▶ Aim of the task
Look for the word "with" in the entries below, then copy every line that has it.

*** Opening of Extracted records ***

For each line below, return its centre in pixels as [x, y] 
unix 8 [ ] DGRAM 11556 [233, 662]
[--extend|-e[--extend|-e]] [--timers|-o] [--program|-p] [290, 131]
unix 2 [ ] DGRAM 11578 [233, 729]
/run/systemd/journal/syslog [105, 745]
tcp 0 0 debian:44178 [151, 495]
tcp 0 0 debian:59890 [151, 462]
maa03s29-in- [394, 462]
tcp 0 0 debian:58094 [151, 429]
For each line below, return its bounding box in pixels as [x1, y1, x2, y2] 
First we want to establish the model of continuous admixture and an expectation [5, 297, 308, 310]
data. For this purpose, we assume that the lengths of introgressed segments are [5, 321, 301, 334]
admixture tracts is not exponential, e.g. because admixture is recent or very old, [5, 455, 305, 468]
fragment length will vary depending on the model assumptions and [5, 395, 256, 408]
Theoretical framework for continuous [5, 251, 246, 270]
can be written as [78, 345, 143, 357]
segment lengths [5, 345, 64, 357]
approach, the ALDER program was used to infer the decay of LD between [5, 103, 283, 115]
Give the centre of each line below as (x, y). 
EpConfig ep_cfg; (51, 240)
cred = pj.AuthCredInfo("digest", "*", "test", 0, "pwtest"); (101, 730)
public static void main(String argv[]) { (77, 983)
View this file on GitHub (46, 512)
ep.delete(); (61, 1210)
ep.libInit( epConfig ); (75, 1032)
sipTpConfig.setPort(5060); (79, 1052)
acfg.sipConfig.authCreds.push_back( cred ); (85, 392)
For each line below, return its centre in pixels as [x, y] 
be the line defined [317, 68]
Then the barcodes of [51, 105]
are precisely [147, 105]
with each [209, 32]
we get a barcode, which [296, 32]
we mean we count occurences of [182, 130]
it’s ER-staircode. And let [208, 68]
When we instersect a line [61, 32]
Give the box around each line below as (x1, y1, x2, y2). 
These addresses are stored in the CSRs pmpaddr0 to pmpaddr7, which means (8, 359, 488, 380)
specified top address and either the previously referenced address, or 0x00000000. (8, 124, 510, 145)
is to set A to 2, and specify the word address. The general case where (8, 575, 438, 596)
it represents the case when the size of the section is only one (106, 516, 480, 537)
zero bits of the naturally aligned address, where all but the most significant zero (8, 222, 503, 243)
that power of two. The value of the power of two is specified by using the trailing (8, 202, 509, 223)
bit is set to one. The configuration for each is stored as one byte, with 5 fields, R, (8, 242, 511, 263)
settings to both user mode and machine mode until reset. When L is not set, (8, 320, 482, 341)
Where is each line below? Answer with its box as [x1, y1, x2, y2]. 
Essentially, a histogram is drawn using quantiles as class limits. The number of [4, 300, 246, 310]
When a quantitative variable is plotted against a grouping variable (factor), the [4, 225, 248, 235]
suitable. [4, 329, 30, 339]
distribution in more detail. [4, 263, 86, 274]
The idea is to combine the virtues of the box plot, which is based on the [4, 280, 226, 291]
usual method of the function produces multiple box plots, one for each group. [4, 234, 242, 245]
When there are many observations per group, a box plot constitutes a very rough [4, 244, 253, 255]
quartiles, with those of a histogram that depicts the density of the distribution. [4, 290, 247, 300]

*** Close of Extracted records ***

▶ Result for this exercise
with each [209, 32]
bit is set to one. The configuration for each is stored as one byte, with 5 fields, R, (8, 242, 511, 263)
Where is each line below? Answer with its box as [x1, y1, x2, y2]. 
quartiles, with those of a histogram that depicts the density of the distribution. [4, 290, 247, 300]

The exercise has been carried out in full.